Sex mis-education: What young people ask their sexual health nurse

2016-08-26

KATIE KENNY

A nurse at a university health centre, Susan* has learnt not to judge the students who appear in her office.

Occasionally, however, she will lean forward, raise her eyebrows, and ask: “Really?”

While she’s often surprised by young people’s lack of knowledge, she’s understanding.

“Our youth have underdeveloped brains yet we are asking them to decide careers, manage money, live away from home for the first time, deal with drugs, sex, alcohol, stress, loneliness, university work load … no wonder they let their hair down.

“Plus they don’t understand consequences. They don’t. That’s why we need to teach good old fashioned communication skills, like talking.”

er day-to-day job involves “a lot of sexual health appointments and smear tests”. It also involves answering a lot of questions. And asking them.
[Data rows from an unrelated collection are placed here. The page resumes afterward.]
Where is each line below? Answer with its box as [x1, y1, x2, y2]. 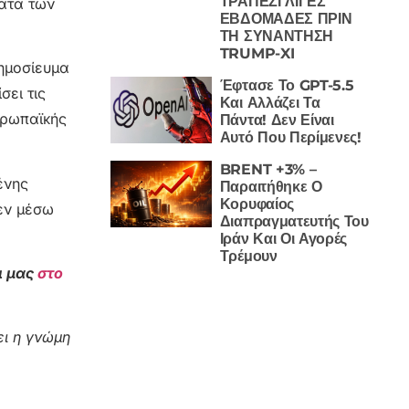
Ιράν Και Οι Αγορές [219, 229, 348, 247]
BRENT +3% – [219, 160, 317, 178]
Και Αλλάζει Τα [219, 93, 320, 111]
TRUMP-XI [219, 44, 295, 62]
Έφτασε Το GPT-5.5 [219, 76, 354, 94]
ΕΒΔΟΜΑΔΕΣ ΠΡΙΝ [219, 9, 352, 27]
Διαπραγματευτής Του [219, 212, 369, 230]
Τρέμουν [219, 246, 278, 265]
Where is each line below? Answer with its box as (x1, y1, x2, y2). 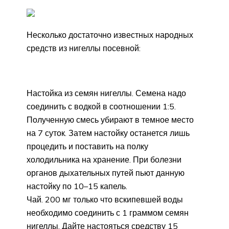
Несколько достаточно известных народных (27, 30, 193, 40)
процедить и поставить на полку (27, 141, 148, 152)
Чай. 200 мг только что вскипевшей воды (27, 194, 183, 205)
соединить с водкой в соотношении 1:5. (27, 101, 176, 112)
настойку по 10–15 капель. (27, 181, 127, 192)
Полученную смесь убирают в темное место (27, 114, 194, 125)
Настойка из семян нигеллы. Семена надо (27, 88, 186, 99)
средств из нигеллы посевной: (27, 43, 141, 54)
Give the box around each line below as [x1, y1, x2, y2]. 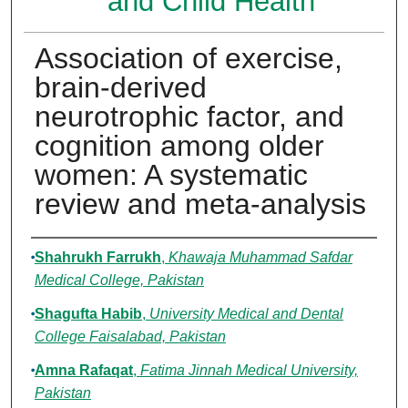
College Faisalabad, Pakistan [34, 329, 226, 345]
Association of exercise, [34, 42, 342, 76]
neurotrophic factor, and [34, 100, 344, 134]
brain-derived [34, 71, 207, 105]
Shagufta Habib [34, 306, 142, 322]
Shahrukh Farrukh [34, 250, 161, 266]
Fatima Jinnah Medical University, [139, 362, 358, 379]
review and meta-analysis [34, 188, 366, 221]
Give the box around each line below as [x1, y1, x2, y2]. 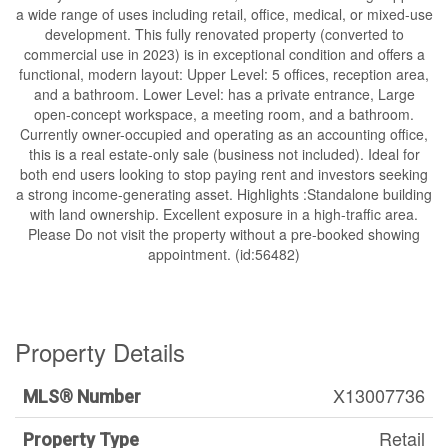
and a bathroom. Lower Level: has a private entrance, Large [33, 84, 415, 104]
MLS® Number [23, 386, 141, 407]
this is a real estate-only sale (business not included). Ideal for [28, 144, 420, 164]
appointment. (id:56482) [148, 244, 300, 264]
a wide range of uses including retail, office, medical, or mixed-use [15, 4, 433, 24]
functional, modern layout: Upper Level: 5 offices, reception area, [19, 64, 429, 84]
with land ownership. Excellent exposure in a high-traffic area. [30, 204, 418, 224]
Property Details [15, 334, 185, 369]
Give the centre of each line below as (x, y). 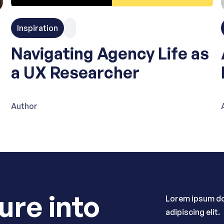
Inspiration (37, 28)
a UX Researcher (75, 72)
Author (24, 106)
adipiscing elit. (192, 212)
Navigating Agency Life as (110, 53)
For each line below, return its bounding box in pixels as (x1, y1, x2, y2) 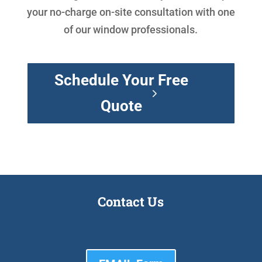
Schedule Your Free (54, 71, 188, 89)
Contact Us (98, 193, 164, 211)
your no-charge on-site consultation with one (26, 5, 235, 18)
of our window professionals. (64, 23, 198, 36)

I’m here for the Emergency Contraceptive Pill

Student: “I’m here for the ECP.”

Susan: “Why?”

Student: “I got drunk last night and I think I had sex.”

Susan: “Do you know who you had sex with?”

Student: “Not really”, or, “I woke up beside a guy in bed”, or, “I feel like I’ve had sex but I can’t remember it”.

At this point Susan is wondering if the young woman was drugged, if she passed out, if she gave consent. Susan keeps asking questions. Of course she will give the student the ECP.

Sometimes, Susan will use a diagram to explain basic female anatomy to her patients.

“You tell more than one woman they’ve got three holes. I show them pictures. I explain what a cervix is. There are a lot of things they just don’t get.”

Student: “I think I have chlamydia.”

Susan: “Why do you think that? Are you sexually active?”

Student: “Yes. I’m in a relationship.”

Susan: “How long have you been in a relationship for? And are they your first partner?”

Student: “About 18 months, and yes, she’s my first partner, and I’m her first partner.”

Susan: “Are you using contraception?”

Student: “She’s on the pill.”

Susan: “What makes you think you have chlamydia? Is it because you don’t trust her?”

Student: “Oh no, we’ve just never used condoms. At school we were told if you don’t use condoms you get chlamydia.”

Susan feels for the guy – obviously he had a hard-line health teacher.

I want an STI check

One of the main reasons young men visit a sexual health nurse is for STI checks.

“They might be starting a new relationships and want the all-clear, or their ex-partner has said they’ve got chlamydia, or they’ve had unprotected sex, or they’ve been in a relationship for a while and they want to stop using condoms …”

Student: “I want an STI check.”

Susan: “Why’s that?”

Student: “Because I had sex the other night and we didn’t use condoms.”

Susan: “Why didn’t you use condoms?”

Student: “Because she’s on the pill.”

Susan: “What’s that got to do with anything?”

Student: “Oh.”

Susan: “Why aren’t you using condoms?”

Student: “I don’t need them.”

Susan: “Obviously you do if you think you’ve got an STI.”

If it becomes clear he’s been mistreating a woman, Susan doesn’t hesitate to ask: “How would you like if that was being done to your sister?”

That really gets them, she says. “They can get quite aggressive but most just sit back and go, ‘woah’.”

Peer pressure is often to blame, she says. “That’s the biggest thing kids have got to rise above.”

Many parents ring the clinic to try to get the goss on their kids – details which the centre is prohibited from releasing. A better strategy, Susan says, is to stay in touch with your kids and discuss “the ups and downs”.

“It’s got a lot to do with your parents … being taught about respect and morals and staying safe and that sort of thing.

“Maybe as parents we do have a lot to answer for, in that our kids are being sent out into the world unprepared.”

*To protect the nurse’s identity and that of her patients we have used a pseudonym.